GIVEN INFORMATION –

#####

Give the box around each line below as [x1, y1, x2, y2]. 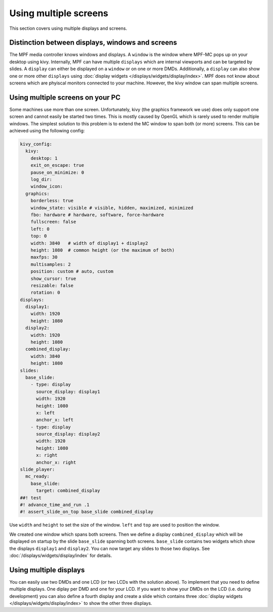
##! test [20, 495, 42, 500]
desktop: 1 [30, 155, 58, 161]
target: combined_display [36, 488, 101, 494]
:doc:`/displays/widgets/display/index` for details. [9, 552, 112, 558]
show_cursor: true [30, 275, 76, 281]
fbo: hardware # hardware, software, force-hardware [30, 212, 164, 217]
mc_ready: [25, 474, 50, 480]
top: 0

#####

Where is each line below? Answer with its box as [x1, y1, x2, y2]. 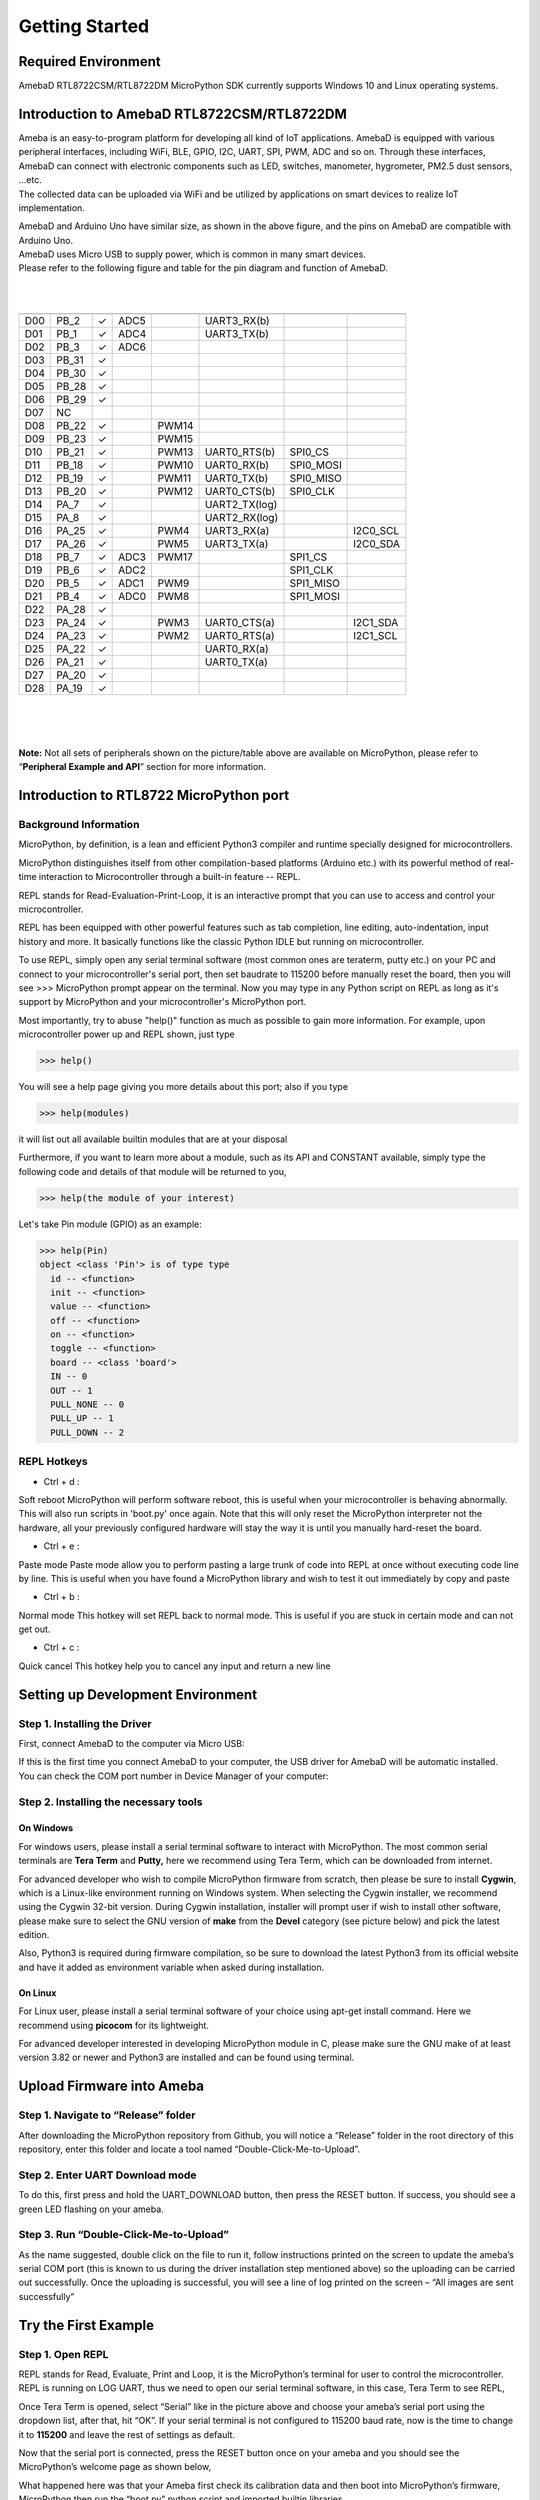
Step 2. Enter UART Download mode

#####

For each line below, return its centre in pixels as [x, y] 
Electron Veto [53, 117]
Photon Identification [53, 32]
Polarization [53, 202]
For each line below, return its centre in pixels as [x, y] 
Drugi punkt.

#####

TASK ITEM –
From the line holding "Where is each" to the line holding "Step 2. Enter UART Download mode", both included, retype the entries above exactly and drop the pictures.

RESULT FOR THIS TASK –
Where is each line below? Answer with its box as [x1, y1, x2, y2]. 
Step 2. Enter UART Download mode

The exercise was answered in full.